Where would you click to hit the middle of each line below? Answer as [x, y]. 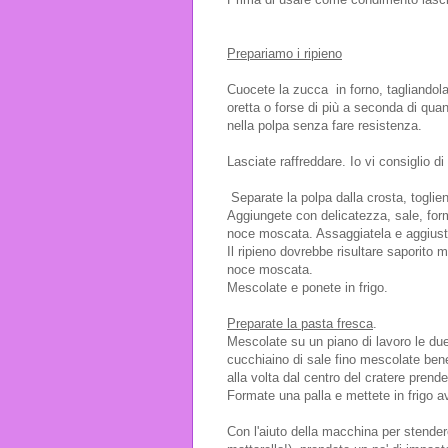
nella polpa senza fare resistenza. [324, 125]
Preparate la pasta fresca [300, 323]
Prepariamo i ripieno [284, 53]
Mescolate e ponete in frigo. [307, 287]
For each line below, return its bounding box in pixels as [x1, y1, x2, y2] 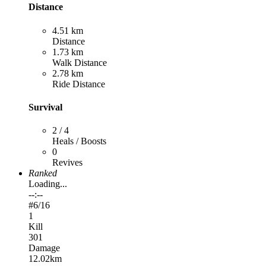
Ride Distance [52, 78, 105, 89]
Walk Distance [52, 57, 107, 68]
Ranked [28, 168, 57, 179]
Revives [52, 157, 83, 168]
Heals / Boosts [52, 136, 106, 147]
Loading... [28, 179, 67, 189]
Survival [28, 102, 62, 112]
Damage [28, 243, 60, 254]
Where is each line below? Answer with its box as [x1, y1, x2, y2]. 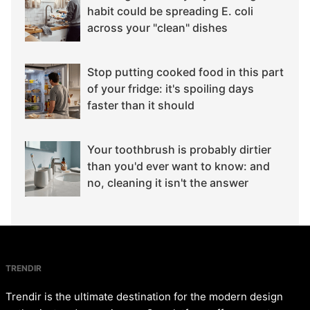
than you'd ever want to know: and [87, 158, 270, 173]
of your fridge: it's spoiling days [87, 81, 254, 95]
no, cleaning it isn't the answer [87, 175, 248, 190]
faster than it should [87, 98, 194, 112]
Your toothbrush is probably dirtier [87, 142, 271, 156]
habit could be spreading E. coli [87, 3, 253, 18]
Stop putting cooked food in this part [87, 64, 284, 79]
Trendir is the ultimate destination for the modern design [6, 289, 283, 303]
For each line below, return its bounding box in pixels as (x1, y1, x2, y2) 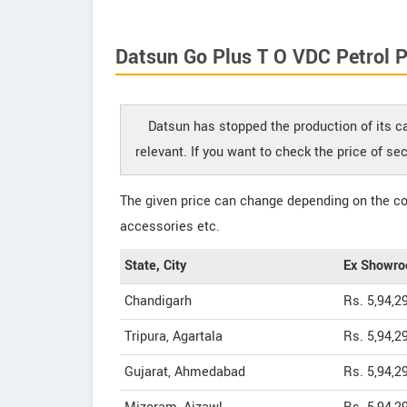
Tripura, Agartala (124, 327, 223, 346)
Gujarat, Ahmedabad (124, 362, 245, 382)
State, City (124, 256, 186, 275)
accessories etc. (120, 217, 220, 236)
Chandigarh (124, 292, 192, 311)
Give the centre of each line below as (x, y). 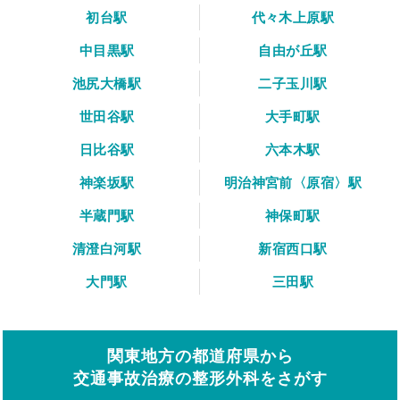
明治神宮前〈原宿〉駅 (293, 182)
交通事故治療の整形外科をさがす (200, 378)
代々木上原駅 (293, 17)
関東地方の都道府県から (200, 355)
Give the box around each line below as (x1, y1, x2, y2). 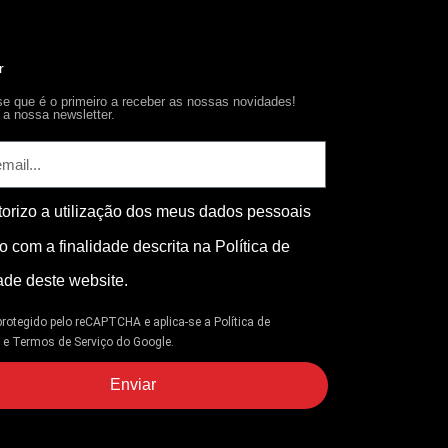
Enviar (109, 376, 156, 394)
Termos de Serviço (12, 334, 114, 349)
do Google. (113, 334, 175, 349)
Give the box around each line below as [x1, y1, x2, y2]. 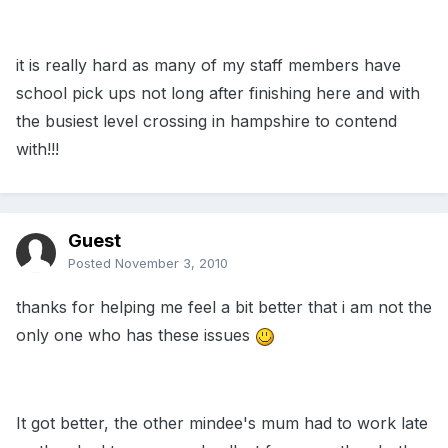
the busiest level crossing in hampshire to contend [16, 111, 397, 132]
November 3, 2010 [115, 255, 228, 272]
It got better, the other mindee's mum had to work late [16, 413, 428, 434]
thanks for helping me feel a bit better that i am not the [16, 297, 432, 318]
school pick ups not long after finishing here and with [16, 83, 420, 104]
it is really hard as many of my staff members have [16, 55, 401, 76]
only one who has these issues [16, 325, 255, 346]
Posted [68, 255, 115, 272]
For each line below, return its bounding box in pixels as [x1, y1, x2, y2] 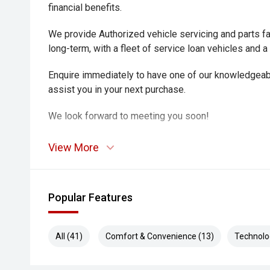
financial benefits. [48, 2, 122, 13]
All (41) [55, 231, 83, 241]
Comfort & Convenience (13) [105, 231, 214, 241]
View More [48, 141, 99, 154]
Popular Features [48, 191, 133, 204]
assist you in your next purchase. [48, 84, 186, 95]
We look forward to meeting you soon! [48, 110, 209, 122]
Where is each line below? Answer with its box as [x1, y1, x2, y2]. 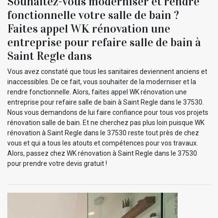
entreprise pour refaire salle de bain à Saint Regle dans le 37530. [7, 98, 204, 106]
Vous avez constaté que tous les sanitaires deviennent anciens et [7, 67, 207, 75]
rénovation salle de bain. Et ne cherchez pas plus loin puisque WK [7, 118, 204, 127]
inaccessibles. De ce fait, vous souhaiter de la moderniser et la [7, 77, 196, 86]
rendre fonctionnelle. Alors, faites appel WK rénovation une [7, 88, 187, 96]
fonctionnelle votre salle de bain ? [7, 7, 179, 22]
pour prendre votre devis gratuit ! [7, 159, 107, 167]
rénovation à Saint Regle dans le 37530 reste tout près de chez [7, 128, 199, 137]
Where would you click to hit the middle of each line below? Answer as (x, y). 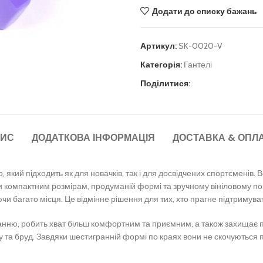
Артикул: (159, 46)
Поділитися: (165, 83)
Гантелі (198, 65)
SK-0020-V (200, 46)
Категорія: (161, 65)
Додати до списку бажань (204, 11)
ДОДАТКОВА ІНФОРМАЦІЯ (93, 138)
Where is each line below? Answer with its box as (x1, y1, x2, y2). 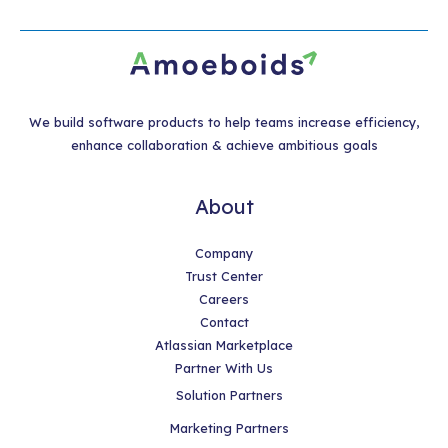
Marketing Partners (169, 419, 289, 436)
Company (195, 245, 253, 262)
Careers (199, 291, 249, 308)
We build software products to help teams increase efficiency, (29, 113, 419, 130)
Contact (199, 314, 249, 331)
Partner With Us (175, 360, 273, 377)
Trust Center (185, 268, 263, 285)
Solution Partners (175, 386, 283, 403)
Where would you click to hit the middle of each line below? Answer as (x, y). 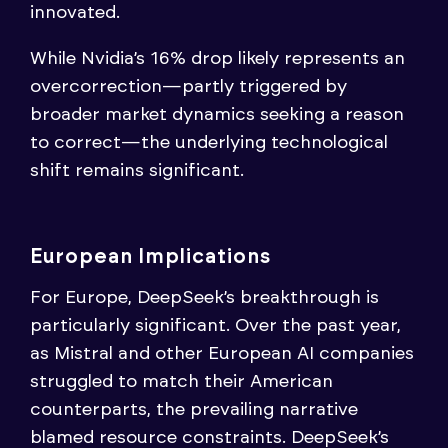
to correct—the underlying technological (209, 142)
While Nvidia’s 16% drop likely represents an (217, 58)
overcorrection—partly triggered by (188, 86)
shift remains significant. (137, 170)
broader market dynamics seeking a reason (217, 114)
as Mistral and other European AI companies (222, 353)
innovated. (75, 12)
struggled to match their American (181, 381)
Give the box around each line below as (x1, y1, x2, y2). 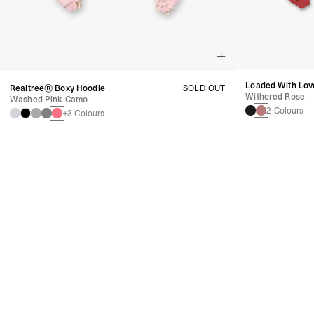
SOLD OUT (183, 82, 226, 94)
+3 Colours (62, 107, 105, 119)
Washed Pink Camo (10, 93, 88, 105)
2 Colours (266, 104, 304, 116)
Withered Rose (245, 90, 305, 102)
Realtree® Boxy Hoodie (10, 82, 105, 94)
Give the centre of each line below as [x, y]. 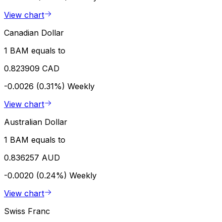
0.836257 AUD [32, 157]
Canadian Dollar [34, 32]
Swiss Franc [27, 211]
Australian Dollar [36, 122]
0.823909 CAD [32, 68]
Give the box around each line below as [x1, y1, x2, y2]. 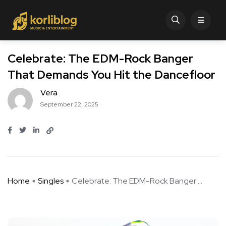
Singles [38, 176, 64, 187]
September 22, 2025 [40, 100, 98, 109]
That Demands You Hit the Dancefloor [8, 67, 215, 83]
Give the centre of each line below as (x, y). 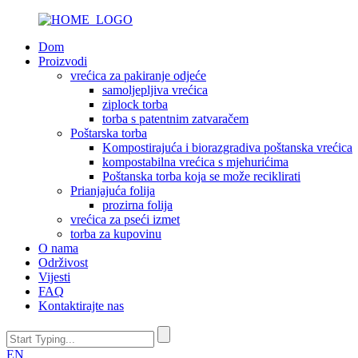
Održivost (63, 263)
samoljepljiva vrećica (155, 90)
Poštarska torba (109, 133)
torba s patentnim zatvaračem (175, 119)
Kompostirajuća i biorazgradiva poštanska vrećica (227, 147)
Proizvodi (63, 61)
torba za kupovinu (116, 234)
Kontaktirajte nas (81, 306)
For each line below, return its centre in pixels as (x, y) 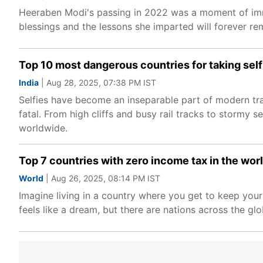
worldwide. (43, 128)
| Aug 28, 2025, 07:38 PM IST (97, 82)
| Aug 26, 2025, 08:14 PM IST (102, 178)
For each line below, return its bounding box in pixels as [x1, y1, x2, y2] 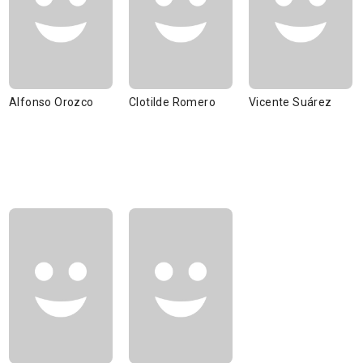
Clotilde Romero [129, 96, 216, 109]
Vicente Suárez [249, 96, 332, 109]
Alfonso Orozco [9, 96, 94, 109]
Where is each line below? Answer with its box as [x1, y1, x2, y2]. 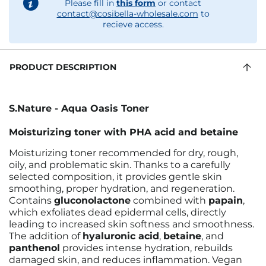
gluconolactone [54, 195, 131, 206]
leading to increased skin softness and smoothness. [9, 218, 254, 230]
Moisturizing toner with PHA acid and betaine [9, 126, 238, 138]
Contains [9, 195, 54, 206]
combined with [131, 195, 208, 206]
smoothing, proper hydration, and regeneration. [9, 183, 235, 194]
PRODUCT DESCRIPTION [9, 62, 116, 72]
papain [208, 195, 243, 206]
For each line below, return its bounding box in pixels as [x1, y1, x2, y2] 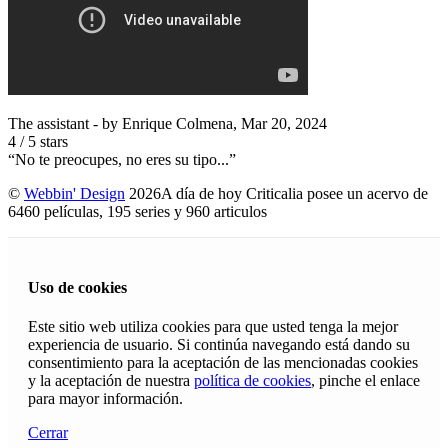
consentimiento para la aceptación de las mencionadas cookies [28, 354, 418, 372]
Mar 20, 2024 [241, 114, 327, 132]
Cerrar [28, 424, 68, 442]
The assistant [8, 114, 89, 132]
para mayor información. [28, 390, 183, 408]
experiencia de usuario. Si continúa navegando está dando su [28, 336, 410, 354]
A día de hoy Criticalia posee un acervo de [161, 184, 428, 202]
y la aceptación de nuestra [28, 372, 194, 390]
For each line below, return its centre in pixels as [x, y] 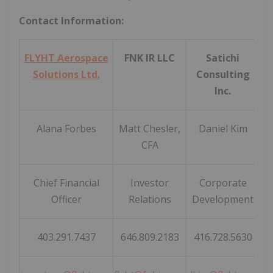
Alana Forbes [66, 129]
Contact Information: [71, 21]
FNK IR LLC [150, 58]
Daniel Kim [223, 129]
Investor [150, 183]
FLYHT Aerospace [66, 58]
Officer [66, 200]
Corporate [223, 183]
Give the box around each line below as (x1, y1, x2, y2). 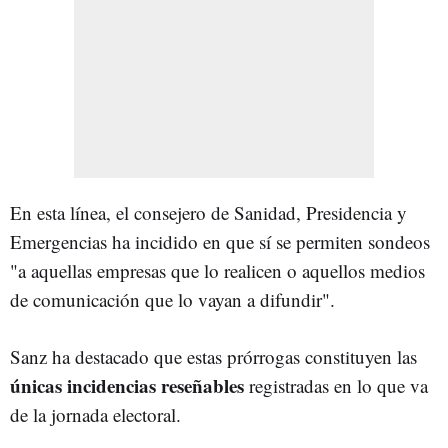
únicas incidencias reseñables (10, 371, 244, 399)
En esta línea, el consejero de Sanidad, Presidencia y (10, 199, 407, 225)
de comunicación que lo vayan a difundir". (10, 286, 335, 312)
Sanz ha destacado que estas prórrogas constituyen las (10, 343, 417, 369)
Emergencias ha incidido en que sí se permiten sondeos (10, 228, 430, 254)
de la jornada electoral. (10, 401, 181, 427)
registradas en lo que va (244, 372, 428, 398)
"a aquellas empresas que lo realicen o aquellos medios (10, 257, 425, 283)
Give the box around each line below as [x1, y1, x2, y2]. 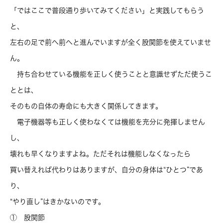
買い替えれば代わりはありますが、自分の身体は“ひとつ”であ [10, 166, 203, 173]
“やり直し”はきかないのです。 [10, 198, 105, 205]
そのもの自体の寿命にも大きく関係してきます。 [10, 103, 162, 110]
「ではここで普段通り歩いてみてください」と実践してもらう [10, 7, 204, 14]
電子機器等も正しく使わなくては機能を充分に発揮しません [10, 118, 205, 125]
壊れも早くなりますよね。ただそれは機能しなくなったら [10, 150, 191, 157]
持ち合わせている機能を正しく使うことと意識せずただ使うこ [10, 71, 212, 78]
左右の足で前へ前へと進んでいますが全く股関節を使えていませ [10, 39, 211, 46]
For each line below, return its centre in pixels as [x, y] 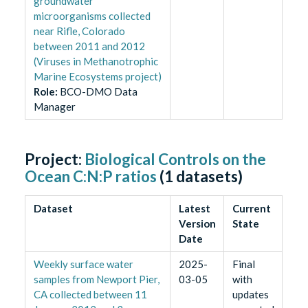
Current [251, 209]
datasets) [208, 177]
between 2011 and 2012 [89, 46]
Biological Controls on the [176, 159]
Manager [54, 107]
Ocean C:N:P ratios [91, 177]
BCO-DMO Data [98, 92]
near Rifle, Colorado [79, 31]
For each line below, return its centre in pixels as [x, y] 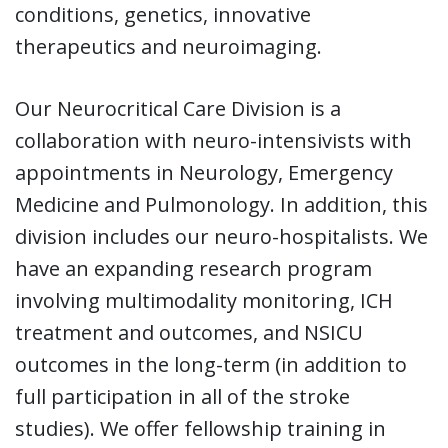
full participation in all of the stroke [182, 396]
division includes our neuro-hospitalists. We [221, 236]
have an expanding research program [193, 268]
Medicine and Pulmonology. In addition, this [221, 204]
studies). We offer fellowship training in [200, 428]
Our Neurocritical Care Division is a [178, 108]
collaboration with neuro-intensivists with [213, 140]
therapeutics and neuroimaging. [168, 46]
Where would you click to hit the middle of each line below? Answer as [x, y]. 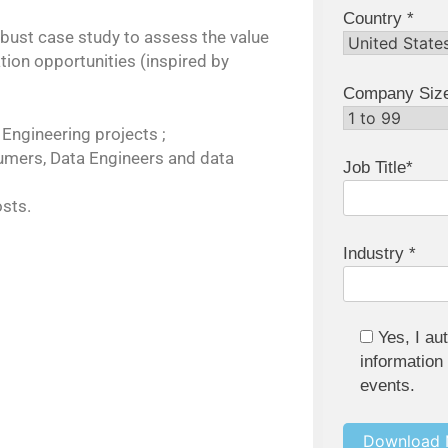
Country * [379, 19]
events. [388, 385]
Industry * [380, 253]
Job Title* [378, 168]
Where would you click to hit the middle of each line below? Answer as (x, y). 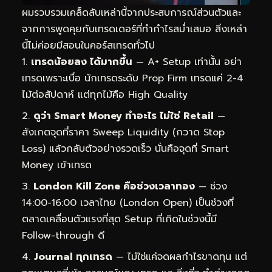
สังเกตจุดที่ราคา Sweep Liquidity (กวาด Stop (123, 133)
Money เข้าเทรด (57, 165)
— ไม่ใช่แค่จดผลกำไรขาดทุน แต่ (180, 257)
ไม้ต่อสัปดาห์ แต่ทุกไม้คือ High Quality (105, 95)
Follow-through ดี (63, 236)
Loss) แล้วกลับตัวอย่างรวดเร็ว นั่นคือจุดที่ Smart (125, 149)
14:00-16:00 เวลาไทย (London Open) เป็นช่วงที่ (128, 203)
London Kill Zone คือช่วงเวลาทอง (114, 187)
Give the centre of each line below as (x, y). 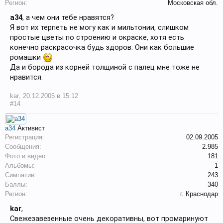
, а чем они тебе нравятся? (68, 17)
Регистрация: (25, 137)
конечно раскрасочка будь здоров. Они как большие (102, 47)
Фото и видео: (26, 156)
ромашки (26, 57)
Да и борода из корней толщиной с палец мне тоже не (105, 67)
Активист (31, 128)
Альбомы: (20, 166)
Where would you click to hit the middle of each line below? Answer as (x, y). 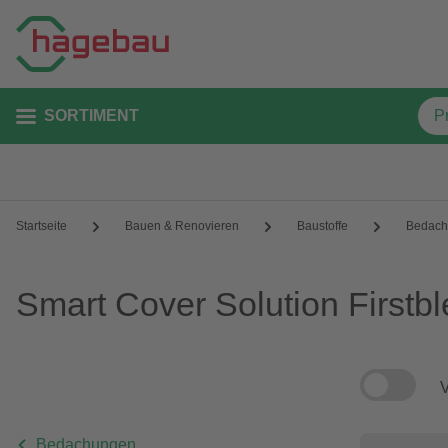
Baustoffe (322, 226)
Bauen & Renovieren (182, 226)
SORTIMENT (91, 115)
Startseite (41, 226)
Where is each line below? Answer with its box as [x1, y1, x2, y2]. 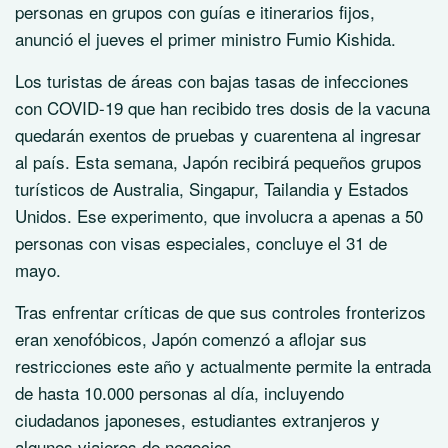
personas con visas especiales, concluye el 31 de [15, 230, 387, 255]
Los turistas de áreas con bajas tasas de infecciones [15, 68, 409, 93]
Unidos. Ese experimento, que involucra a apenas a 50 [15, 203, 423, 228]
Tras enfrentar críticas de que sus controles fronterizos [15, 299, 426, 324]
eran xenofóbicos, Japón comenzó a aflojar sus [15, 326, 367, 351]
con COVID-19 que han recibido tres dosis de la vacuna [15, 95, 430, 120]
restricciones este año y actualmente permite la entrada [15, 353, 431, 378]
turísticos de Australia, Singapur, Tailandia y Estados [15, 176, 409, 201]
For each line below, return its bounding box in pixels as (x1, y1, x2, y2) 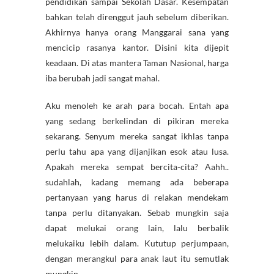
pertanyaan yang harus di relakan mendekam (45, 192, 229, 203)
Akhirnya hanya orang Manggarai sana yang (45, 27, 229, 38)
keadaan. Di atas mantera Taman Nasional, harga (45, 57, 229, 68)
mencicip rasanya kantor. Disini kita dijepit (45, 42, 229, 53)
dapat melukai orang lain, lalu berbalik (45, 223, 229, 234)
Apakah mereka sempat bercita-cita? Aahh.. (45, 161, 229, 172)
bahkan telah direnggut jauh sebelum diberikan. (45, 12, 229, 23)
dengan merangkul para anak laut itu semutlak (45, 253, 229, 264)
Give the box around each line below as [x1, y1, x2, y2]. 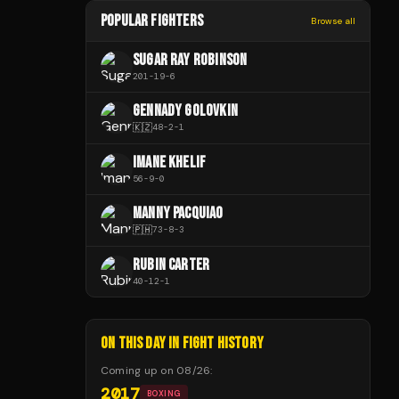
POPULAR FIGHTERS [101, 11, 203, 30]
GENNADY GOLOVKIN [133, 101, 238, 120]
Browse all [311, 14, 355, 27]
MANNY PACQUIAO [133, 203, 224, 223]
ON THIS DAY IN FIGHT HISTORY [101, 333, 265, 353]
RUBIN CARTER [133, 255, 210, 274]
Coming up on [101, 362, 177, 378]
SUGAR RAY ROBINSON [133, 50, 248, 69]

————

Report all lines in the listing above that contain the word "Regle".

entreprise pour refaire salle de bain à Saint Regle dans le 37530. [7, 98, 204, 106]
rénovation à Saint Regle dans le 37530 reste tout près de chez [7, 128, 199, 137]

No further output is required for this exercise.